Automation was once confined to the manufacturing industry. Highly repetitive tasks, such as automobile assembly, were turned over to machines and the modern assembly line was born. Machines excel at repeating the same task without fatigue and without the errors that humans are prone to make in such jobs.

These are some of the benefits of automation:

  • Machines can work 24 hours a day without breaks, which results in greater output.
  • Machines provide a more uniform product.
  • Automation allows the collection of vast amounts of data that can be quickly analyzed to provide information which can help guide an event or process.
  • Robots are used in dangerous conditions such as mining, firefighting, and cleaning up industrial accidents. This reduces the risk to humans.
  • Under certain circumstances, smart devices can alter their behavior to reduce energy usage, make a medical diagnosis, and improve automobile driving safety.

14.1.3. Thinking Devices

Can devices think? Can they learn from their environment? In this context, there are many definitions of the word “think”. One possible definition is the ability to connect a series of related pieces of information together, and then use them to alter a course of action.

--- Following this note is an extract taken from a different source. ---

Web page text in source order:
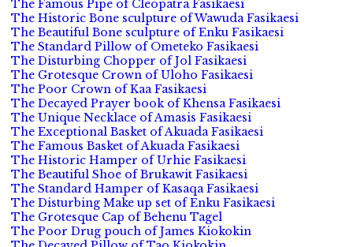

Many devices now incorporate smart technology to help to govern their behavior. This can be as simple as a smart appliance lowering its power consumption during periods of peak demand or as complex as a self-driving car.

Whenever a device takes a course of action based on an outside piece of information, then that device is referred to as a smart device. Many devices that we interact with now have the word smart in their names. This indicates that the device has the ability to alter its behavior depending on its environment.

In order for devices to “think”, they need to be programmed using network automation tools.

14.2. Data Formats

14.2.2. The Data Formats Concept

When sharing data with people, the possibilities for how to display that information are almost endless. For example, think of how a restaurant might format their menu. It could be text-only, a bulleted list, or photos with captions, or just photos. These are all different ways in which the restaurant can format the data that makes up the menu. A well-designed form is dictated by what makes the information the easiest for the intended audience to understand. This same principle applies to shared data between computers. A computer must put the data into a format that another computer can understand.

Data formats are simply a way to store and exchange data in a structured format. One such format is called Hypertext Markup Language (HTML). HTML is a standard markup language for describing the structure of web pages, as shown the figure.

These are some common data formats that are used in many applications including network automation and programmability:

  • JavaScript Object Notation (JSON)
  • eXtensible Markup Language (XML)
  • YAML Ain’t Markup Language (YAML)

The data format that is selected will depend on the format that is used by the application, tool, or script that you are using. Many systems will be able to support more than one data format, which allows the user to choose their preferred one.

14.2.3. Data Format Rules

Data formats have rules and structure similar to what we have with programming and written languages. Each data format will have specific characteristics:

  • Syntax, which includes the types of brackets used, such as [ ], ( ), { }, the use of white space, or indentation, quotes, commas, and more.
  • How objects are represented, such as characters, strings, lists, and arrays.
  • How key/value pairs are represented. The key is usually on the left side and it identifies or describes the data. The value on the right is the data itself and can be a character, string, number, list or another type of data.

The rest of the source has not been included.